Пальцы кривятся, царапают доски, спина выгибается.
Родерик отбрасывает амулет в сторону Эйлинед, и волчья голова на оборванном шнурке скользит к ее сапогам, чтобы удариться о носок.
Серый провожает амулет взглядом, но уже не кидается за ним: оскалившись, он перемещается в сторону, выбирая направление удара, и Родерик наблюдает за ним исподлобья, чувствуя, как по телу прокатываются волны предвкушения. Его спина выгибается еще сильнее, плечи выворачиваются, кости черепа трансформируются сложнее всего, вырывая сдавленный стон, переходящий в рычание, пальто, свитер - все рвется, когда тело меняется, переставая быть человеческим.
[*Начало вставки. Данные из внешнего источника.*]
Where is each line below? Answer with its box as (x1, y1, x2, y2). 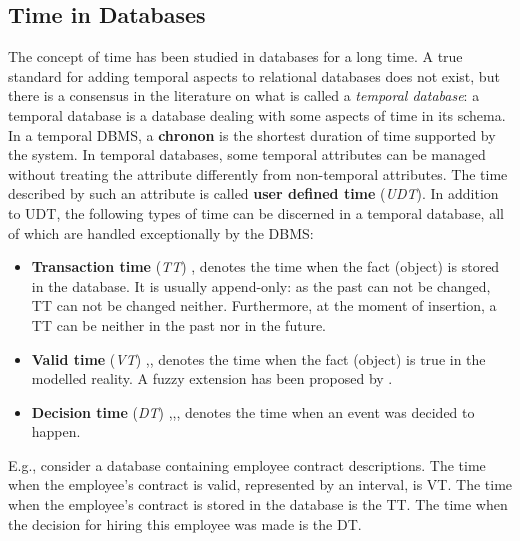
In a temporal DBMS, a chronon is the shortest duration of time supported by (8, 124, 496, 145)
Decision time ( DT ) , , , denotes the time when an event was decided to (31, 401, 475, 422)
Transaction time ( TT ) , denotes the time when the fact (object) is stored (31, 256, 500, 277)
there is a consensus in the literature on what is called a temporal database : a (8, 85, 480, 106)
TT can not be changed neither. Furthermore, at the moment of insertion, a (31, 295, 497, 316)
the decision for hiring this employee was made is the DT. (8, 513, 362, 534)
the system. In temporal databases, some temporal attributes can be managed (8, 144, 486, 165)
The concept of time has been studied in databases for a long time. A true (8, 46, 463, 67)
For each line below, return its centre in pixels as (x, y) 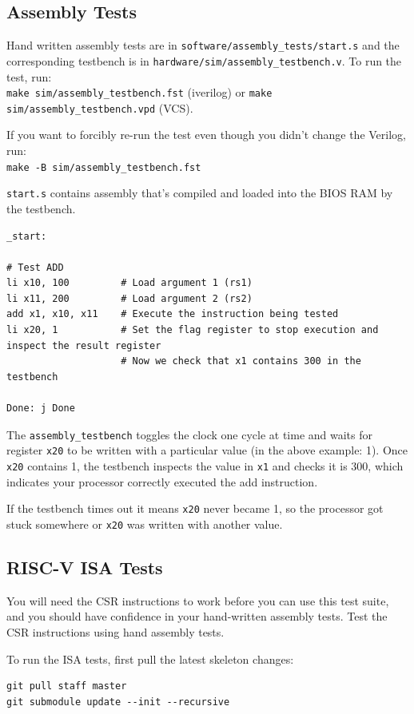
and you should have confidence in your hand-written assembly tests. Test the (197, 616)
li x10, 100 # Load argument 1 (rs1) (129, 283)
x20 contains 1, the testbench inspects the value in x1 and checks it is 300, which (205, 465)
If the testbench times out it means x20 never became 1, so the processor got (195, 508)
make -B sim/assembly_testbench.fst (104, 167)
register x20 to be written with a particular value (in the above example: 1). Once (207, 450)
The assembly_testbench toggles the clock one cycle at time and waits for (189, 434)
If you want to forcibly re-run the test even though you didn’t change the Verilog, (206, 135)
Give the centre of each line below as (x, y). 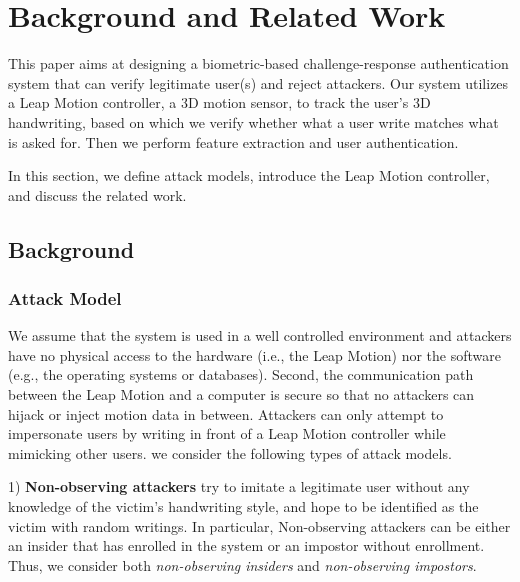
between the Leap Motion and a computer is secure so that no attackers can (241, 394)
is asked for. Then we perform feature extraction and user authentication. (233, 141)
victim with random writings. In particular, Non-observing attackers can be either (259, 525)
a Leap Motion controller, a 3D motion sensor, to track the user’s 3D (219, 102)
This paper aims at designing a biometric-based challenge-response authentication (258, 63)
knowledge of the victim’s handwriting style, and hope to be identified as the (243, 506)
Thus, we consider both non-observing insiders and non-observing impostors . (242, 564)
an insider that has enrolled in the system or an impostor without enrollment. (246, 545)
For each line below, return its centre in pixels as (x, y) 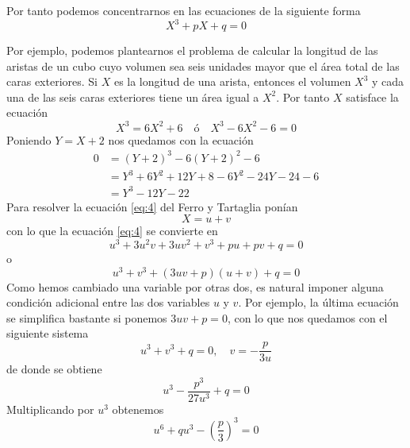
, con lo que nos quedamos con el (307, 317)
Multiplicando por (50, 409)
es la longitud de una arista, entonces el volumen (232, 81)
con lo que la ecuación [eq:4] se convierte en (112, 231)
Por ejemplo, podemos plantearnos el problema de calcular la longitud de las (192, 50)
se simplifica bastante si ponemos (87, 317)
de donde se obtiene (54, 369)
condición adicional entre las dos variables (108, 302)
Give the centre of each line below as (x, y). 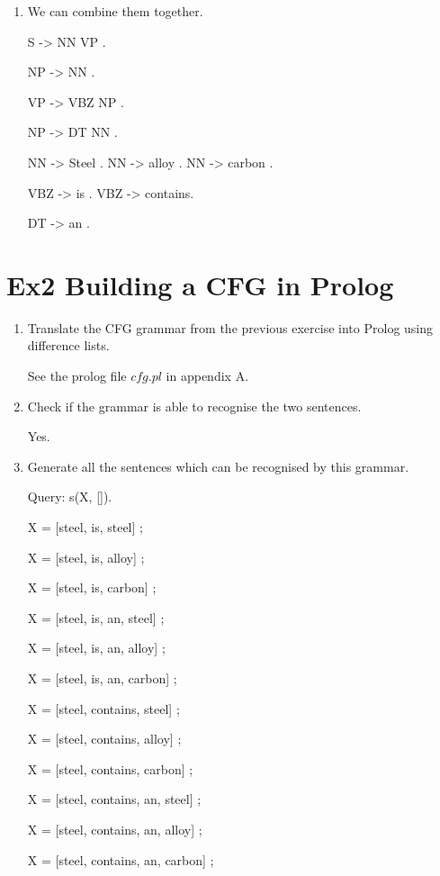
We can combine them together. (115, 11)
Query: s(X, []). (70, 497)
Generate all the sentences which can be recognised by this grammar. (218, 466)
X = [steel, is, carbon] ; (92, 587)
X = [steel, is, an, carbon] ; (102, 678)
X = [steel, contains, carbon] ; (110, 768)
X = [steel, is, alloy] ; (86, 557)
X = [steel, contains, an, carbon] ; (121, 859)
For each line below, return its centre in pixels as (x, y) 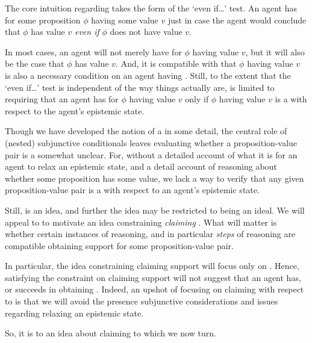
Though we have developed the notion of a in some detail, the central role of (146, 131)
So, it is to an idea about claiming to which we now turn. (111, 333)
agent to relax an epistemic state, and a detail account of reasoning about (141, 166)
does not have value (146, 32)
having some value (125, 20)
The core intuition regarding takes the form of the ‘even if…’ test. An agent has (151, 8)
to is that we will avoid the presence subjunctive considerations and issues (142, 301)
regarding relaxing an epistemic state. (74, 313)
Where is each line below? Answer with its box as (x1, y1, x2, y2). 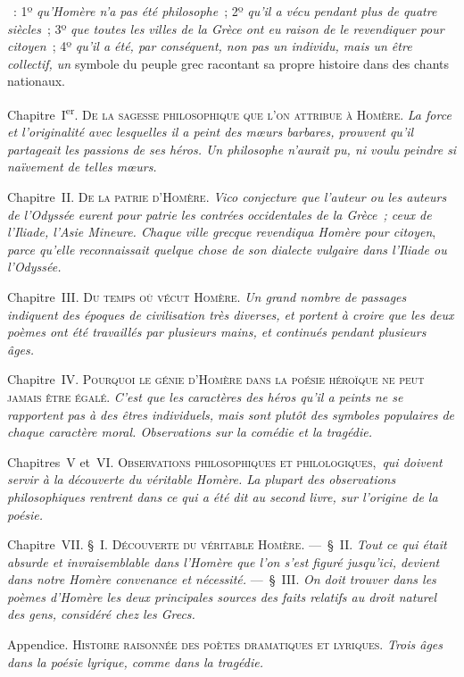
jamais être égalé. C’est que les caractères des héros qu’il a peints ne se (7, 387, 403, 405)
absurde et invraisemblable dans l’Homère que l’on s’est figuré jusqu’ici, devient (7, 552, 440, 571)
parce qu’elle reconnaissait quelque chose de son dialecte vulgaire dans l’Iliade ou (7, 239, 447, 258)
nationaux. (7, 71, 65, 90)
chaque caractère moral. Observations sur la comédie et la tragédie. (7, 422, 373, 441)
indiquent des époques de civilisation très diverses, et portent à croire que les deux (7, 305, 454, 323)
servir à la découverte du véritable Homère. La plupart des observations (7, 470, 396, 489)
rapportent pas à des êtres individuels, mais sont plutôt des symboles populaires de (7, 405, 454, 423)
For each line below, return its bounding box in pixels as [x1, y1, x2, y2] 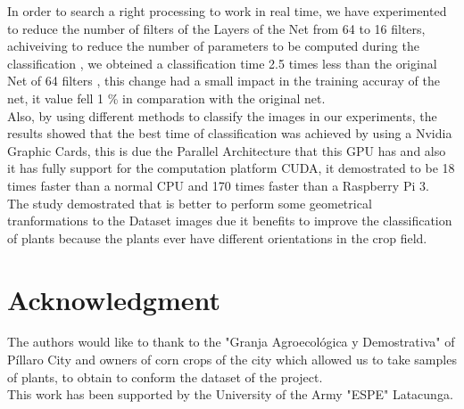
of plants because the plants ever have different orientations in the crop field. [7, 228, 427, 247]
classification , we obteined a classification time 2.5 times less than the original [7, 53, 437, 72]
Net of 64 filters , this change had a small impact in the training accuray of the [7, 71, 440, 90]
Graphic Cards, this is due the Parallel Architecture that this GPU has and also [7, 141, 446, 160]
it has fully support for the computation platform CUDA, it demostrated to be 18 [7, 159, 455, 177]
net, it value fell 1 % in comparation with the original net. [7, 88, 326, 107]
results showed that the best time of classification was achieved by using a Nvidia [7, 124, 452, 143]
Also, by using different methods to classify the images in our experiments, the [7, 106, 437, 125]
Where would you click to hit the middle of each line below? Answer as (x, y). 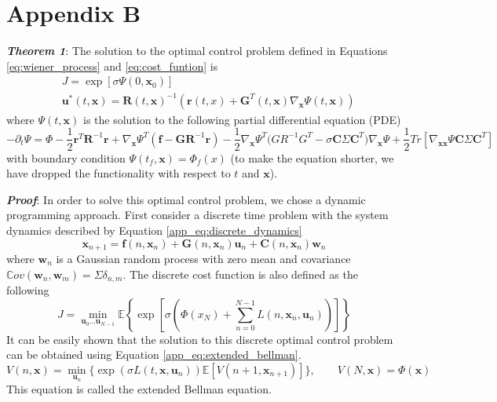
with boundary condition (66, 157)
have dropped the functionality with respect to (119, 173)
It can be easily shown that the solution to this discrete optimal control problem (200, 339)
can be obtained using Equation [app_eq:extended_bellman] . (154, 354)
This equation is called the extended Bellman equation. (139, 389)
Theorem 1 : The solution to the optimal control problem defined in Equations (197, 51)
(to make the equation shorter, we (312, 157)
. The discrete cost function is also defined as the (240, 274)
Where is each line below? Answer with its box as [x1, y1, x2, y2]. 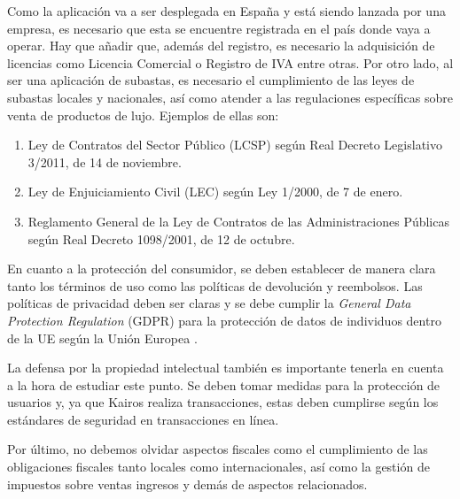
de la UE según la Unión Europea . [7, 328, 198, 347]
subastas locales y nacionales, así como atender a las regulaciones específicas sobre [7, 88, 453, 106]
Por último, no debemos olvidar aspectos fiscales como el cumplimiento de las [7, 440, 428, 458]
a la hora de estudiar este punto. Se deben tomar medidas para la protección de [7, 375, 441, 394]
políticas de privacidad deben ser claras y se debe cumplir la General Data [7, 294, 411, 312]
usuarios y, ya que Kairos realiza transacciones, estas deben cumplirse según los [7, 393, 439, 411]
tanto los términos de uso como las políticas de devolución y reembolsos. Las [7, 276, 423, 295]
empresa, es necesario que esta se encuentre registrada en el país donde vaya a [7, 19, 431, 37]
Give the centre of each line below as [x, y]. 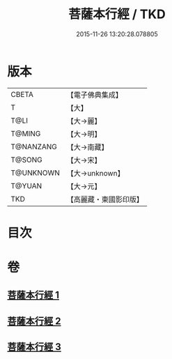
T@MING [26, 133]
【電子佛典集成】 [95, 95]
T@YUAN [26, 185]
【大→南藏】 [87, 147]
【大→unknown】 [95, 173]
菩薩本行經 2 [34, 321]
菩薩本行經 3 [34, 347]
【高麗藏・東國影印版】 [105, 199]
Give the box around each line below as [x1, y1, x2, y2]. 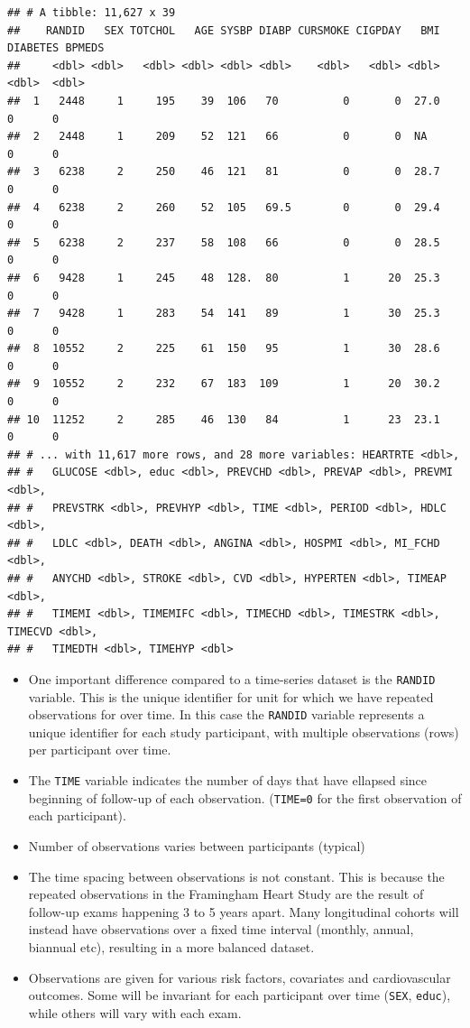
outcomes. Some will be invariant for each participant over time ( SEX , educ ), [28, 986, 451, 1005]
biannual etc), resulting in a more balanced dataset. [28, 937, 315, 956]
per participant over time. [28, 740, 171, 759]
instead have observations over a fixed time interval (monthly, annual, [28, 920, 414, 939]
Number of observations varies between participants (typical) [28, 836, 365, 855]
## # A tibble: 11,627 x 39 [7, 6, 176, 19]
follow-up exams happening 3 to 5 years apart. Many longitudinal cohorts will [28, 902, 459, 921]
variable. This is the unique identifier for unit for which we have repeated [28, 687, 434, 706]
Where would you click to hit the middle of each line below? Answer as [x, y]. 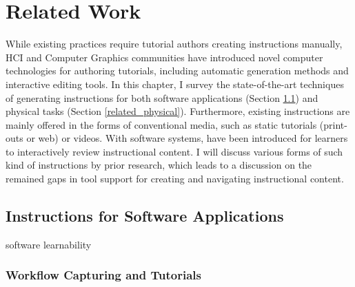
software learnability [49, 244]
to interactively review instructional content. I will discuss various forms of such [174, 151]
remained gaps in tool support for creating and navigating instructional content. [175, 179]
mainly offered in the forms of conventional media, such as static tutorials [161, 124]
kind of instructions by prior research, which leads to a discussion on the [159, 165]
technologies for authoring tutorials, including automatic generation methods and [177, 71]
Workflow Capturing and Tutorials [103, 275]
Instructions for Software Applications [145, 216]
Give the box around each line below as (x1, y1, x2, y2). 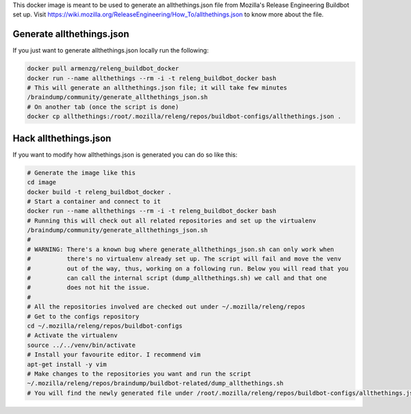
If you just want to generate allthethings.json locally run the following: (12, 47, 209, 55)
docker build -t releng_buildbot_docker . (27, 188, 172, 196)
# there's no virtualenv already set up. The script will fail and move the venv (27, 255, 342, 263)
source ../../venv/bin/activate (27, 341, 136, 349)
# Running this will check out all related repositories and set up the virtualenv (27, 216, 316, 224)
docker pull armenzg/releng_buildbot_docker (27, 65, 179, 73)
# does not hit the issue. (27, 284, 151, 292)
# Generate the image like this (27, 168, 136, 177)
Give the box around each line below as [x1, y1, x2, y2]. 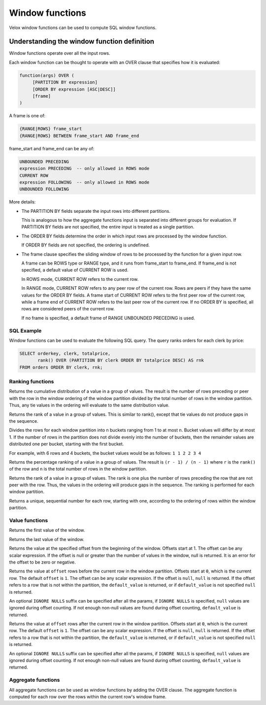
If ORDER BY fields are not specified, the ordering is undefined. [21, 242, 150, 248]
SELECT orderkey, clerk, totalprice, [19, 350, 111, 356]
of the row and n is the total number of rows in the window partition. [9, 466, 147, 472]
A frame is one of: [9, 113, 46, 119]
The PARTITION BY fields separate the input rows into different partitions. [21, 208, 171, 214]
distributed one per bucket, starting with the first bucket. [9, 441, 124, 447]
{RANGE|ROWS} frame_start [19, 126, 82, 132]
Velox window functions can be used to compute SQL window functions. [9, 25, 157, 31]
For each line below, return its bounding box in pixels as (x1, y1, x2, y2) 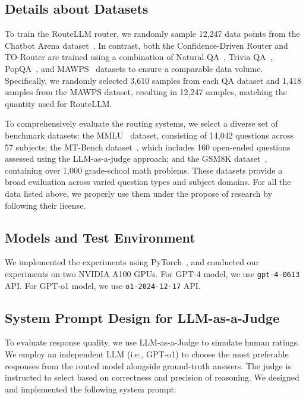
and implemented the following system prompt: (5, 382, 176, 395)
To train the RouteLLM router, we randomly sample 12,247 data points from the (5, 27, 300, 40)
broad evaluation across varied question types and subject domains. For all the (5, 175, 291, 188)
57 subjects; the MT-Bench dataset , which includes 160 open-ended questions (5, 140, 291, 153)
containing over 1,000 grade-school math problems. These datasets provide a (5, 164, 283, 176)
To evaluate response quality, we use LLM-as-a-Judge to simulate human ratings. (5, 336, 300, 348)
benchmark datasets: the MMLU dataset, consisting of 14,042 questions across (5, 128, 294, 141)
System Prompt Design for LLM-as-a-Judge (5, 308, 280, 326)
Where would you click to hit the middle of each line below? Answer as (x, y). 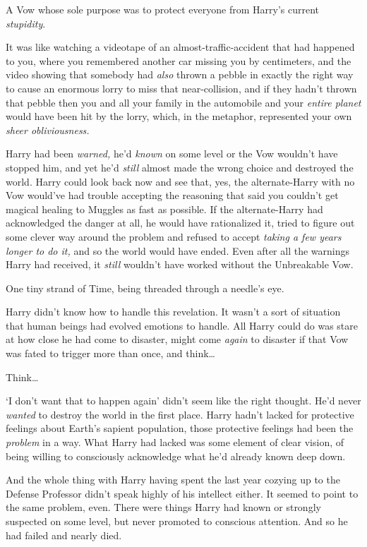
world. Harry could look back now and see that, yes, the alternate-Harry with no (180, 181)
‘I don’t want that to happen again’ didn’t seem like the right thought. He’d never (183, 401)
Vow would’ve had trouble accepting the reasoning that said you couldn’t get (172, 195)
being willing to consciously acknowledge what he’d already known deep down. (176, 456)
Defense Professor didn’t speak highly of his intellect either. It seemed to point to (182, 493)
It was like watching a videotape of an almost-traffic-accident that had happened (180, 47)
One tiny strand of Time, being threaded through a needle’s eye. (145, 288)
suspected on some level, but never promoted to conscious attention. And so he (177, 521)
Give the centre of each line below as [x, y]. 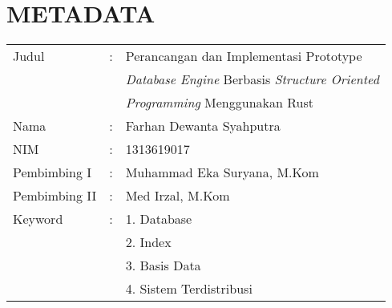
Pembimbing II [55, 196]
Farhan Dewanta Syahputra [203, 126]
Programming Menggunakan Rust [219, 103]
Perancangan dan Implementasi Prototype [244, 56]
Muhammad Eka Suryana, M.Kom [222, 172]
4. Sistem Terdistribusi [189, 289]
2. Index [148, 242]
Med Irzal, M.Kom [178, 196]

И когда Серый вновь кидается вперед, его встречает второй волк - не оборотень, но и не человек, а то, что вытащил оберег из Родерика.
Сталкиваясь в прыжке, звери катятся по полу, сшибая и громя чудом уцелевшую после падения со стола посуду, задевают нехитрую меблировку избы. Оскаленные пасти рвут, стремясь добраться до горла, пряная кровь омывает горячие языки, блестит на темной шерсти, пятнает половицы. Рычание сливается в унисон, мощные когти на лапах скользят по дереву, оставляя глубокие царапины, вырывают клоки шерсти, дерут плоть.
Серый и мощнее, и более опытен в драке с себе подобными, но Родерик не сомневается в победе, как не сомневался в смерти абасы - биение пульса Эйлинед все еще здесь, в нем, и его сердце бьется синхронно, в том же ритме, и ничто не уйдет, ничто не спасется от них двоих. От того единства, которое они делят пополам, которым являются, которому так долго не было места в жизнях тех, других, слабых и сомневающихся, что теперь накопленные силы намного превосходят все, что могла противопоставить им Агафья или может противопоставить Серый.